Create the service principal. In this example, the service principal is called my-service-principal.

az ad sp create-for-rbac -n "my-service-principal" --role Contributor --scopes /subscriptions/{SubID}

From the returned JSON data, copy the appId, password, and tenant for future use.

{
  "appId": "00001111-aaaa-2222-bbbb-3333cccc4444",
  "displayName": "my-service-principal",
  "name": "my-service-principal",
  "password": "00001111-aaaa-2222-bbbb-3333cccc4444",
  "tenant": "00001111-aaaa-2222-bbbb-3333cccc4444"
}

You've created your Microsoft Entra application and service principal.

The Spark connector uses the following Entra app properties for authentication:

Properties	Option String	Description
KUSTO_AAD_APP_ID	kustoAadAppId	Microsoft Entra application (client) identifier.
KUSTO_AAD_AUTHORITY_ID	kustoAadAuthorityID	Microsoft Entra authentication authority. Microsoft Entra Directory (tenant) ID. Optional - defaults to microsoft.com. For more information, see Microsoft Entra authority.
KUSTO_AAD_APP_SECRET	kustoAadAppSecret	Microsoft Entra application key for the client.
KUSTO_ACCESS_TOKEN	kustoAccessToken	If you already have an accessToken that is created with access to Kusto, that can be used passed to the connector as well for authentication.

Note

Older API versions (less than 2.0.0) have the following naming: "kustoAADClientID", "kustoClientAADClientPassword", "kustoAADAuthorityID"

Kusto privileges

Grant the following privileges on the kusto side based on the Spark operation you wish to perform.

Spark operation	Privileges
Read - Single Mode	Reader
Read – Force Distributed Mode	Reader
Write – Queued Mode with CreateTableIfNotExist table create option	Admin
Write – Queued Mode with FailIfNotExist table create option	Ingestor
Write – TransactionalMode	Admin

For more information on principal roles, see role-based access control. For managing security roles, see security roles management.
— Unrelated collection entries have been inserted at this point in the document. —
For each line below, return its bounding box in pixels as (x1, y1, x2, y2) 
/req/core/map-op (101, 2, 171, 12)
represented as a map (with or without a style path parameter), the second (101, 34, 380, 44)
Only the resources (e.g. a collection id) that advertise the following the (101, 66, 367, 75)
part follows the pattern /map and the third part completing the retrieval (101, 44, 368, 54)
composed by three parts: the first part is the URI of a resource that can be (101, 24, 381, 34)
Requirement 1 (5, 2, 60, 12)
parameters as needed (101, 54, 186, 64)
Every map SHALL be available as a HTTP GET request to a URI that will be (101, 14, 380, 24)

Spark sink: writing to Kusto

Set up sink parameters:

val KustoSparkTestAppId = dbutils.secrets.get(scope = "KustoDemos", key = "KustoSparkTestAppId")
val KustoSparkTestAppKey = dbutils.secrets.get(scope = "KustoDemos", key = "KustoSparkTestAppKey")

val appId = KustoSparkTestAppId
val appKey = KustoSparkTestAppKey
val authorityId = "72f988bf-86f1-41af-91ab-2d7cd011db47" // Optional - defaults to microsoft.com
val cluster = "Sparktest.eastus2"
val database = "TestDb"
val table = "StringAndIntTable"

Write Spark DataFrame to Kusto cluster as batch:

import com.microsoft.kusto.spark.datasink.KustoSinkOptions
import org.apache.spark.sql.{SaveMode, SparkSession}

df.write
  .format("com.microsoft.kusto.spark.datasource")
  .option(KustoSinkOptions.KUSTO_CLUSTER, cluster)
  .option(KustoSinkOptions.KUSTO_DATABASE, database)
  .option(KustoSinkOptions.KUSTO_TABLE, "Demo3_spark")
  .option(KustoSinkOptions.KUSTO_AAD_APP_ID, appId)
  .option(KustoSinkOptions.KUSTO_AAD_APP_SECRET, appKey)
  .option(KustoSinkOptions.KUSTO_AAD_AUTHORITY_ID, authorityId)
  .option(KustoSinkOptions.KUSTO_TABLE_CREATE_OPTIONS, "CreateIfNotExist")
  .mode(SaveMode.Append)
  .save()

Or use the simplified syntax:

import com.microsoft.kusto.spark.datasink.SparkIngestionProperties
import com.microsoft.kusto.spark.sql.extension.SparkExtension._

val sparkIngestionProperties = Some(new SparkIngestionProperties()) // Optional, use None if not needed
df.write.kusto(cluster, database, table, conf, sparkIngestionProperties)

Write streaming data:

import org.apache.spark.sql.streaming.Trigger
import java.util.concurrent.TimeUnit
import java.util.concurrent.TimeUnit
import org.apache.spark.sql.streaming.Trigger

// Set up a checkpoint and disable codeGen. 
spark.conf.set("spark.sql.streaming.checkpointLocation", "/FileStore/temp/checkpoint")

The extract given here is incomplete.